Go to the line below containing "For each line" and print exactly from there through the line containing "easier for your", both included. Print nothing else.

*** Opening of Information given ***

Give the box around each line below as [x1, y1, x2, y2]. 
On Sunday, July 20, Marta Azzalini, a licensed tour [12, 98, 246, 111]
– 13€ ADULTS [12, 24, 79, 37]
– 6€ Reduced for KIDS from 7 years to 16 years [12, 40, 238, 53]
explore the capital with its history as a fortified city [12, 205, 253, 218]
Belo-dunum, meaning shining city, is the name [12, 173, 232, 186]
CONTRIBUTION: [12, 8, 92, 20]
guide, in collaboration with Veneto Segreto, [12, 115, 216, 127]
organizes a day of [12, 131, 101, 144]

*** Close of Information given ***
*** Opening of Information given ***

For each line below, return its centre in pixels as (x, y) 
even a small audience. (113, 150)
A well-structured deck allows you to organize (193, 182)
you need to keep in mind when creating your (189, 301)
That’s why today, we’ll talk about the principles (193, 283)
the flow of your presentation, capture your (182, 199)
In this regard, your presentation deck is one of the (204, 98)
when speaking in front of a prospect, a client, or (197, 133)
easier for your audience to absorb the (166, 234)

*** Close of Information given ***

- Exercise output -
For each line below, return its centre in pixels as (x, y) 
even a small audience. (113, 150)
A well-structured deck allows you to organize (193, 182)
you need to keep in mind when creating your (189, 301)
That’s why today, we’ll talk about the principles (193, 283)
the flow of your presentation, capture your (182, 199)
In this regard, your presentation deck is one of the (204, 98)
when speaking in front of a prospect, a client, or (197, 133)
easier for your audience to absorb the (166, 234)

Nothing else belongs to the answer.